## [TASK OBJECTIVE]
The copy you print must match the listing exactly, with its pictures removed.

## [RECORDS TO USE]
○ ○ ○

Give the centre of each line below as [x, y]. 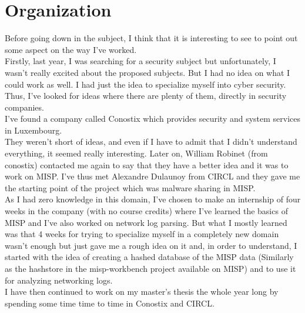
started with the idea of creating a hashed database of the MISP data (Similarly [149, 257]
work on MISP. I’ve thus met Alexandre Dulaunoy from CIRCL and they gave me [152, 176]
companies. [24, 107]
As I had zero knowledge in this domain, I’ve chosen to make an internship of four [153, 199]
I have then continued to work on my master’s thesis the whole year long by [142, 292]
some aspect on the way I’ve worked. [71, 49]
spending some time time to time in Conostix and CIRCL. [110, 303]
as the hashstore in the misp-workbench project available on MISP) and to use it [150, 268]
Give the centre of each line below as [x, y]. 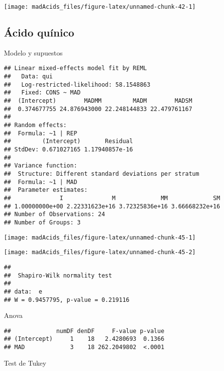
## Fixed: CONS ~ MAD [42, 93]
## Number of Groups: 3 [42, 222]
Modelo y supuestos [33, 52]
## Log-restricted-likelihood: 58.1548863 [77, 84]
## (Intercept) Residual [68, 141]
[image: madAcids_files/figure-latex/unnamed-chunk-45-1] [100, 237]
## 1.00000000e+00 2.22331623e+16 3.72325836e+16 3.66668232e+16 [112, 206]
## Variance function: [41, 166]
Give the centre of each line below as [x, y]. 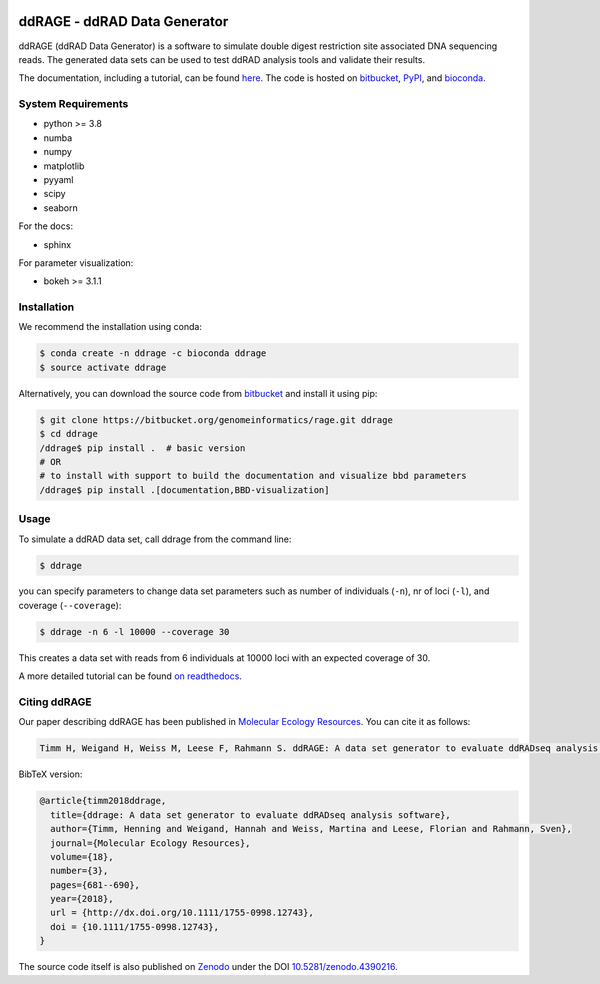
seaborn [61, 207]
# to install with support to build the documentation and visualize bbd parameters [253, 476]
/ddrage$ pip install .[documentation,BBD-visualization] [184, 489]
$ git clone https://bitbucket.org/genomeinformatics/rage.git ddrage [216, 419]
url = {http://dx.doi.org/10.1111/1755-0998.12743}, [182, 913]
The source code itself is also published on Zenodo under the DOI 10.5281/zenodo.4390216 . [208, 967]
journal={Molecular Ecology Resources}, [150, 843]
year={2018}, [82, 899]
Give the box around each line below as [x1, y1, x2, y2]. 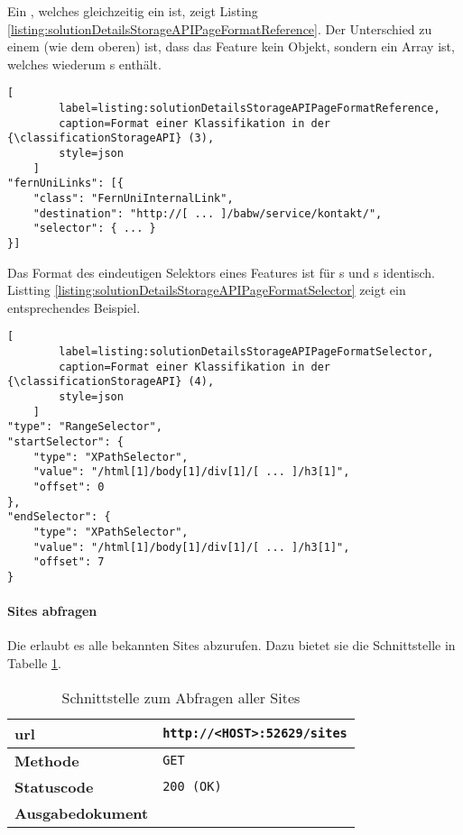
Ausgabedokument [14, 802, 149, 823]
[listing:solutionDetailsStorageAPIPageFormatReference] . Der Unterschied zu [7, 19, 432, 38]
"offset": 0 [32, 480, 105, 493]
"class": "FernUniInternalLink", [32, 191, 234, 205]
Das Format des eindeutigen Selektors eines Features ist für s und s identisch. [7, 262, 435, 281]
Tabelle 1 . [7, 653, 61, 672]
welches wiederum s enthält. [7, 54, 162, 73]
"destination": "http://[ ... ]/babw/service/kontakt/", [32, 206, 383, 220]
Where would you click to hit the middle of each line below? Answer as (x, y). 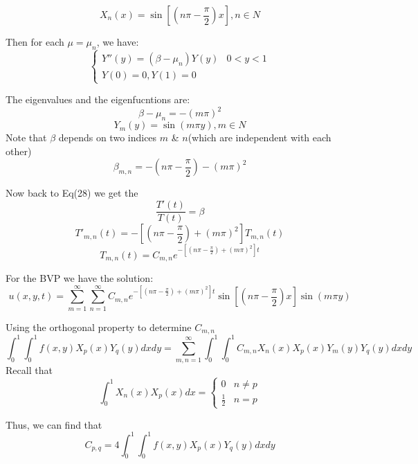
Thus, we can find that (54, 424)
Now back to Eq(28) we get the (72, 193)
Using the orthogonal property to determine (99, 327)
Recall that (29, 370)
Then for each (35, 42)
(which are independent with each (260, 137)
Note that (26, 137)
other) (19, 151)
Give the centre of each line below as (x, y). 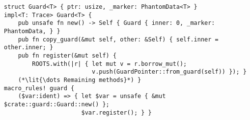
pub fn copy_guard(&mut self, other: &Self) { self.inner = (118, 39)
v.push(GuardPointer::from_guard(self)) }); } (169, 72)
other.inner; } (29, 48)
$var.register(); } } (116, 112)
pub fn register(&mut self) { (67, 55)
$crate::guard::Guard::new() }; (57, 104)
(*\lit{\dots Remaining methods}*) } (80, 80)
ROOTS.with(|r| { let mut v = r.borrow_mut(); (110, 64)
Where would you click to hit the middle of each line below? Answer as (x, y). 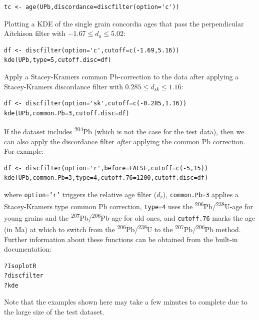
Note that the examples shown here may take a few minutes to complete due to (126, 302)
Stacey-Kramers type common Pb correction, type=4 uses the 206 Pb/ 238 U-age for (128, 205)
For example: (24, 151)
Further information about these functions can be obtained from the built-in (121, 239)
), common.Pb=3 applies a (200, 194)
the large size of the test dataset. (54, 312)
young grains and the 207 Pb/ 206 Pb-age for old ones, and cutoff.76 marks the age (130, 217)
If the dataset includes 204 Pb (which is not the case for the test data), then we (124, 131)
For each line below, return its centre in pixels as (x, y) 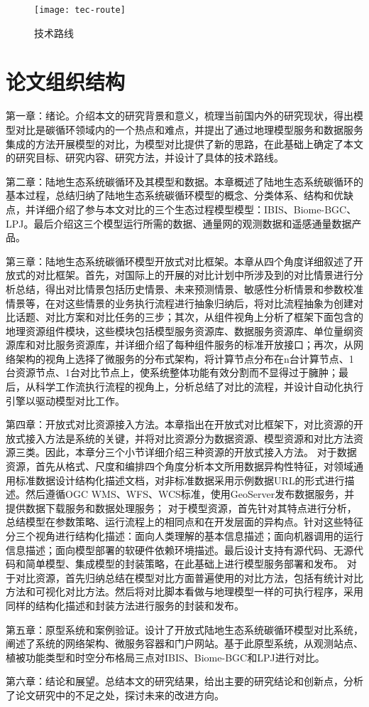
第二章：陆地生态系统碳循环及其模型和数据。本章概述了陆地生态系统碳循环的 (184, 181)
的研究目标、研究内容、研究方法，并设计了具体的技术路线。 (145, 158)
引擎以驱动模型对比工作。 (65, 400)
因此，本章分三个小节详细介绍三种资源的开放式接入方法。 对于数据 (201, 452)
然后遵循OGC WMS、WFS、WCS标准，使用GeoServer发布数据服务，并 (190, 494)
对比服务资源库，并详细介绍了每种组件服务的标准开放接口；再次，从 (194, 345)
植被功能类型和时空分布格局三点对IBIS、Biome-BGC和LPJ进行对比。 (165, 657)
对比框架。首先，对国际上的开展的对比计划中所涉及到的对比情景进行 (194, 275)
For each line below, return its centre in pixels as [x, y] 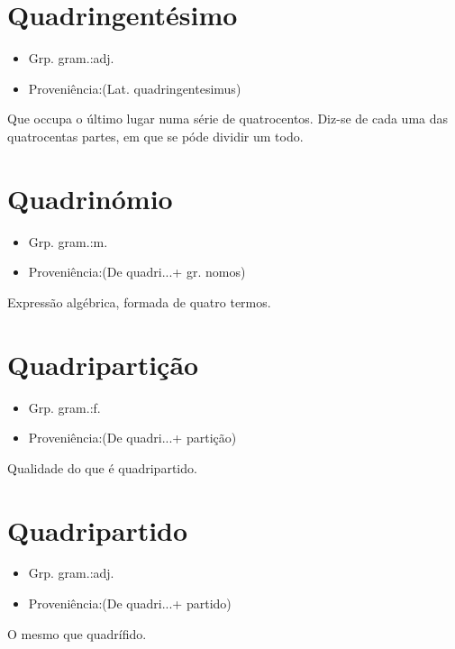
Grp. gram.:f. [64, 407]
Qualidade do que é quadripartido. [102, 467]
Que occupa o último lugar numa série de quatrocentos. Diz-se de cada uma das [228, 119]
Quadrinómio [90, 198]
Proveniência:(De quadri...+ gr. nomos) [137, 272]
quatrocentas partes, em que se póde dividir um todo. [155, 136]
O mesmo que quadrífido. [77, 633]
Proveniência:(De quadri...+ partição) [132, 438]
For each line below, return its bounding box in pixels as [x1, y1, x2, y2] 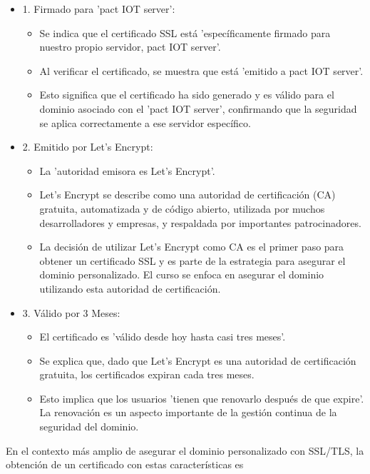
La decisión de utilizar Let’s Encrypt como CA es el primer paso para [39, 239, 344, 254]
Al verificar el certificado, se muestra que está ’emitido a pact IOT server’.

○ ○ ○

## [OUTPUT OF THE TASK]
Give the centre of each line below as [x, y]. 
started with the idea of creating a hashed database of the MISP data (Similarly [149, 257]
work on MISP. I’ve thus met Alexandre Dulaunoy from CIRCL and they gave me [152, 176]
companies. [24, 107]
As I had zero knowledge in this domain, I’ve chosen to make an internship of four [153, 199]
I have then continued to work on my master’s thesis the whole year long by [142, 292]
some aspect on the way I’ve worked. [71, 49]
spending some time time to time in Conostix and CIRCL. [110, 303]
as the hashstore in the misp-workbench project available on MISP) and to use it [150, 268]
Give the centre of each line below as [x, y]. 
## Fixed: CONS ~ MAD [42, 93]
## Number of Groups: 3 [42, 222]
Modelo y supuestos [33, 52]
## Log-restricted-likelihood: 58.1548863 [77, 84]
## (Intercept) Residual [68, 141]
[image: madAcids_files/figure-latex/unnamed-chunk-45-1] [100, 237]
## 1.00000000e+00 2.22331623e+16 3.72325836e+16 3.66668232e+16 [112, 206]
## Variance function: [41, 166]
Give the centre of each line below as [x, y]. 
seaborn [61, 207]
# to install with support to build the documentation and visualize bbd parameters [253, 476]
/ddrage$ pip install .[documentation,BBD-visualization] [184, 489]
$ git clone https://bitbucket.org/genomeinformatics/rage.git ddrage [216, 419]
url = {http://dx.doi.org/10.1111/1755-0998.12743}, [182, 913]
The source code itself is also published on Zenodo under the DOI 10.5281/zenodo.4390216 . [208, 967]
journal={Molecular Ecology Resources}, [150, 843]
year={2018}, [82, 899]
Give the box around each line below as [x1, y1, x2, y2]. 
Ausgabedokument [14, 802, 149, 823]
[listing:solutionDetailsStorageAPIPageFormatReference] . Der Unterschied zu [7, 19, 432, 38]
"offset": 0 [32, 480, 105, 493]
"class": "FernUniInternalLink", [32, 191, 234, 205]
Das Format des eindeutigen Selektors eines Features ist für s und s identisch. [7, 262, 435, 281]
Tabelle 1 . [7, 653, 61, 672]
welches wiederum s enthält. [7, 54, 162, 73]
"destination": "http://[ ... ]/babw/service/kontakt/", [32, 206, 383, 220]
Where would you click to hit the middle of each line below? Answer as (x, y). 
Thus, we can find that (54, 424)
Now back to Eq(28) we get the (72, 193)
Using the orthogonal property to determine (99, 327)
Recall that (29, 370)
Then for each (35, 42)
(which are independent with each (260, 137)
Note that (26, 137)
other) (19, 151)
Give the centre of each line below as (x, y). 
pub fn copy_guard(&mut self, other: &Self) { self.inner = (118, 39)
v.push(GuardPointer::from_guard(self)) }); } (169, 72)
other.inner; } (29, 48)
$var.register(); } } (116, 112)
pub fn register(&mut self) { (67, 55)
$crate::guard::Guard::new() }; (57, 104)
(*\lit{\dots Remaining methods}*) } (80, 80)
ROOTS.with(|r| { let mut v = r.borrow_mut(); (110, 64)
Where would you click to hit the middle of each line below? Answer as (x, y). 
Note that the examples shown here may take a few minutes to complete due to (126, 302)
Stacey-Kramers type common Pb correction, type=4 uses the 206 Pb/ 238 U-age for (128, 205)
For example: (24, 151)
Further information about these functions can be obtained from the built-in (121, 239)
), common.Pb=3 applies a (200, 194)
the large size of the test dataset. (54, 312)
young grains and the 207 Pb/ 206 Pb-age for old ones, and cutoff.76 marks the age (130, 217)
If the dataset includes 204 Pb (which is not the case for the test data), then we (124, 131)
For each line below, return its centre in pixels as (x, y) 
第二章：陆地生态系统碳循环及其模型和数据。本章概述了陆地生态系统碳循环的 (184, 181)
的研究目标、研究内容、研究方法，并设计了具体的技术路线。 (145, 158)
引擎以驱动模型对比工作。 (65, 400)
因此，本章分三个小节详细介绍三种资源的开放式接入方法。 对于数据 (201, 452)
然后遵循OGC WMS、WFS、WCS标准，使用GeoServer发布数据服务，并 (190, 494)
对比服务资源库，并详细介绍了每种组件服务的标准开放接口；再次，从 (194, 345)
植被功能类型和时空分布格局三点对IBIS、Biome-BGC和LPJ进行对比。 (165, 657)
对比框架。首先，对国际上的开展的对比计划中所涉及到的对比情景进行 (194, 275)
For each line below, return its centre in pixels as [x, y] 
Grp. gram.:f. [64, 407]
Qualidade do que é quadripartido. [102, 467]
Que occupa o último lugar numa série de quatrocentos. Diz-se de cada uma das [228, 119]
Quadrinómio [90, 198]
Proveniência:(De quadri...+ gr. nomos) [137, 272]
quatrocentas partes, em que se póde dividir um todo. [155, 136]
O mesmo que quadrífido. [77, 633]
Proveniência:(De quadri...+ partição) [132, 438]
For each line below, return its bounding box in pixels as [x1, y1, x2, y2] 
La decisión de utilizar Let’s Encrypt como CA es el primer paso para [39, 239, 344, 254]
Al verificar el certificado, se muestra que está ’emitido a pact IOT server’.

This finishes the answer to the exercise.